Avian, they come with UV and they are more durable.


----------



## Chaz Lyle (Jan 31, 2013)

I personally like the NEW Avery's, but it's hard saying how long they'll be around. The Avian's are a great decoy though. I haven't personally hunted over them, but I've seen them plenty of times. They look good and are as capable of doing the job as any decoy. As far as the UV paint, I won't knock it but I'll say this. PLENTY of 100+ bird days are tallied up each year across the Midwest and on the East Coast for snows, and the on majority of those hunts, I'm sure, UV painted decoys are/were not used.

I also think $300+ per dozen is steep for brand new decoys, especially when they aren't readily available for purchase. I would steer clear from the old style Avery snows as you'll spend more time screwing on heads than actually setting the spread, but over the last three years I haven't had a single one-piece new-style Avery bust on me.

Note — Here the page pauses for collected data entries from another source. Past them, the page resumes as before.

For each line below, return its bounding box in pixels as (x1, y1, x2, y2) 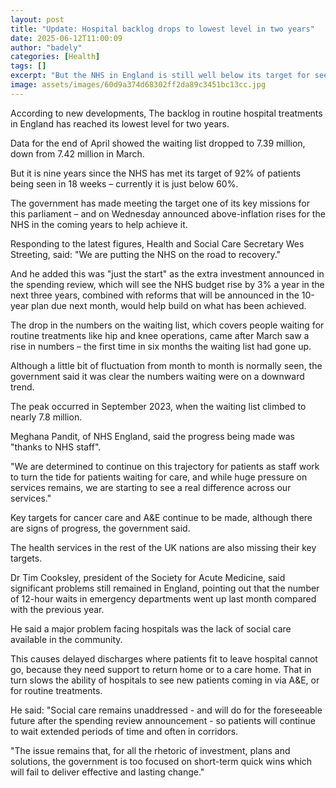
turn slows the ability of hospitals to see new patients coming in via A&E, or (10, 674, 320, 686)
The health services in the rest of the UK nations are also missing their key (10, 541, 317, 553)
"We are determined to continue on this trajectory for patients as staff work (10, 460, 320, 472)
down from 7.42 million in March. (10, 147, 145, 160)
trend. (10, 381, 35, 393)
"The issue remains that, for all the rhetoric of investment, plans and (10, 744, 291, 756)
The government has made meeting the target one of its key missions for (10, 197, 311, 209)
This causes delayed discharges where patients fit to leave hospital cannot (10, 652, 318, 665)

I'll put it this way, if someone gave me 10 dozen new Avian's, I sure wouldn't turn them down. But they aren't personally my first choice. Just my opinion though. Good luck this Spring!


----------



## Honker slayer (Feb 12, 2015)

Thanks guys for sharing your thoughts and experiences between the two, I think i'm going to buy a few of the sample avains and try them out and see how they hold up etc. But I like the price tag on the GHG much better!


----------



## mudhunter (Dec 10, 2007)

Remember the Ronco ad? Set it and forget it. The Avians set twice as fast as the avery. Jus my 2c. Avery somewhat more movement. Both move great.


----------



## HJ12allday (Apr 26, 2013)

Sorry to jump the thread but figured I'd throw Dakota snows into this as I plan to buy 10-30dz FB's for this fall - has anyone ran all three brands & are the Dakota's any better/worse or are all three decoys a horse a piece for movement? I look at decoy movement before paint/paint schemes on fullbodies - what brand moves best in a 5-15mph wind?

Anybody reading this that's looking to sell their FB spread feel free to PM me.
Thanks


----------



## Iowa 69 (Mar 12, 2012)

whiterocks and don't look back!!!iowa


----------